*** DATA EXCERPTS ***
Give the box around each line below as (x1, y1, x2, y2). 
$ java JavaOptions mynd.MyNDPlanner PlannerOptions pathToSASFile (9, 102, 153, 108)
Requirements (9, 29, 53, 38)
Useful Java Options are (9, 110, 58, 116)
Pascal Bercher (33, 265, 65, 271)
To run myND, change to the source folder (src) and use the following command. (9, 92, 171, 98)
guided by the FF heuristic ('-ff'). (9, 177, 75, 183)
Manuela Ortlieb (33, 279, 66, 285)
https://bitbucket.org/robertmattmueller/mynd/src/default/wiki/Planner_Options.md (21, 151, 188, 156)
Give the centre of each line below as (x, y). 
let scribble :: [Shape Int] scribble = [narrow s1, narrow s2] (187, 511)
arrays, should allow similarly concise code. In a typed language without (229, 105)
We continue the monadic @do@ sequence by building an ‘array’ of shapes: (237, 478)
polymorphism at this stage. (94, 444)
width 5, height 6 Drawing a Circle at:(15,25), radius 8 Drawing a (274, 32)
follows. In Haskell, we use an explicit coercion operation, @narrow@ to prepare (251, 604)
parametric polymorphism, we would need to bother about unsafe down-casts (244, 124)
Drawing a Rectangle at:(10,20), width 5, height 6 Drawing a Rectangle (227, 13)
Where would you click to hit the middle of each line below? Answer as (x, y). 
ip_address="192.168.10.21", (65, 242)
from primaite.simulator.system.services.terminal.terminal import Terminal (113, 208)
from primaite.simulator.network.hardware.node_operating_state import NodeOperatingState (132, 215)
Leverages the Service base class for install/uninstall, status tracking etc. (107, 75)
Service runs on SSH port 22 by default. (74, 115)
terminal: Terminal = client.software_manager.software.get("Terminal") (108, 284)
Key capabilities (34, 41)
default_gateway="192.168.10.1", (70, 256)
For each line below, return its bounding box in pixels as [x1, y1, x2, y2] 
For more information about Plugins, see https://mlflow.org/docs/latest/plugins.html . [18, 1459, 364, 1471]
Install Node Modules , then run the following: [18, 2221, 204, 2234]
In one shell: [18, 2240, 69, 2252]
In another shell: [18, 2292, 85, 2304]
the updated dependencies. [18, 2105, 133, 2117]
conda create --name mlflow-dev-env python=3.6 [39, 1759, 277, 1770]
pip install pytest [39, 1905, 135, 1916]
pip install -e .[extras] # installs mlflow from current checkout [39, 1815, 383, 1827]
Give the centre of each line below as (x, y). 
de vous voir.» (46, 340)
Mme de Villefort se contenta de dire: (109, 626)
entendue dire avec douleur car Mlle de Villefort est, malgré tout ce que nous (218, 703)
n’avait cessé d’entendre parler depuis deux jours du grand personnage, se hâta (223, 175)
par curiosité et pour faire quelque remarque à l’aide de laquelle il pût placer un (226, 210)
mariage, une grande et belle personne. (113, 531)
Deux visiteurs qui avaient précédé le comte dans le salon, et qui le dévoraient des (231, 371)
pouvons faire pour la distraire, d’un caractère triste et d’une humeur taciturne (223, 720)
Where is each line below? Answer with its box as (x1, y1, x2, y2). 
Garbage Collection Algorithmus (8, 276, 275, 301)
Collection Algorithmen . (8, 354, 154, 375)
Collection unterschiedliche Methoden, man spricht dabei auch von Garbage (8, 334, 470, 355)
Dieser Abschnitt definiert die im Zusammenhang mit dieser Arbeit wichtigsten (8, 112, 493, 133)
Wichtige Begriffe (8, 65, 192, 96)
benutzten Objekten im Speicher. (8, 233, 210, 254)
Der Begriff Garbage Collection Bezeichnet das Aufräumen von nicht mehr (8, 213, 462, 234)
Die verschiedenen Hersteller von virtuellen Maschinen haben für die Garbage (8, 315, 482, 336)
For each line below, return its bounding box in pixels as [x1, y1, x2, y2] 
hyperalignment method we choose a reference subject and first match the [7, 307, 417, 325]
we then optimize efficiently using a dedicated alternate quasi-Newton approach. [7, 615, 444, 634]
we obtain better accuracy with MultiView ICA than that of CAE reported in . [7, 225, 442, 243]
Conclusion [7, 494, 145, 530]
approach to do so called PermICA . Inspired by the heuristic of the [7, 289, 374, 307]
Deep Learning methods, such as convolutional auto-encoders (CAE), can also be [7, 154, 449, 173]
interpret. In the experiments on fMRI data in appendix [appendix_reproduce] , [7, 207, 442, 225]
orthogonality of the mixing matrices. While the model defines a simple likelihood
*** End of DATA EXCERPTS ***
Filter the records down to the lines containing the word "dire", and copy those.

§ **RESULT FOR THIS EXERCISE**
Mme de Villefort se contenta de dire: (109, 626)
entendue dire avec douleur car Mlle de Villefort est, malgré tout ce que nous (218, 703)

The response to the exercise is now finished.